The 24-year-old mosaic artist Isabelle Le Poul, who has lived in the area for eight years, says the cheap accommodation in the neighbourhood began attracting students in the early Nineties but word has since spread that the quartier has more than affordable apartments to offer. "This place is totally unique in Paris," she declares excitedly, "there's a real buzz here. You get the sense that there's always something going on, a vernissage [art gallery] in one of the squats, a band playing in a local bar ... When I lived in other parts of Paris shops shut at 7pm, cafes pulled down the shutters at 10pm and life came to a grinding halt. What I love about this place is it's full on 24 hours a day. You get the sense of people letting down their hair and enjoying themselves.''

Her boyfriend, Thierry, a singer and musician, feels that the melting- pot of cultures is a crucial factor in the neighbourhood's appeal. "If you follow the rue Oberkampf as it winds up into the rue Menilmontant and up to Belleville you can sample the whole of the world's cuisine in one small area," he says, "You've got Greek restaurants, Thai restaurants, Brazilian restaurants, Chinese takeaways, Jewish delicatessens and traditional French food all bang next door to one another.

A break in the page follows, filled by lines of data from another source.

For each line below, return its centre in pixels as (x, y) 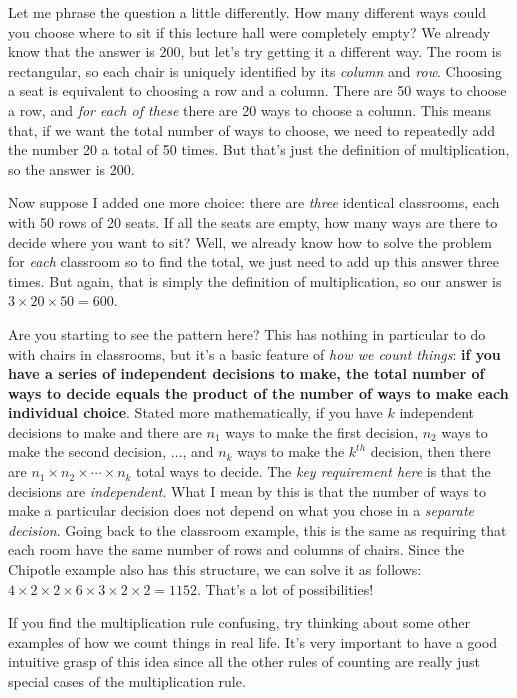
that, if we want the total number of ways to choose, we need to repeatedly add (252, 129)
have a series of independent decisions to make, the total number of (246, 373)
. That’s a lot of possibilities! (285, 588)
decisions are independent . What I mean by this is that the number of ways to (247, 490)
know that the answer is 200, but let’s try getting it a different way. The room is (255, 51)
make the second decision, (87, 451)
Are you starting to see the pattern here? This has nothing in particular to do (247, 333)
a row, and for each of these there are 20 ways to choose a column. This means (249, 109)

It's a totally post-modern experience."

Journalist Helene Cuvellier, who moved into the neighbourhood last March, believes there is a spirit of openness and tolerance here that is rarely found elsewhere in Paris. "The French are generally so uptight," she laughs, "you don't speak to anyone unless they speak to you first. You can go into the same patisserie every day for a whole year before you get the slightest nod of recognition, whereas here everyone is shouting across the road at you to find out what you are up to. Maybe that's something we've learnt from mixing with other cultures in this area or maybe it's because the area is one of the last old-style neighbourhoods in the city.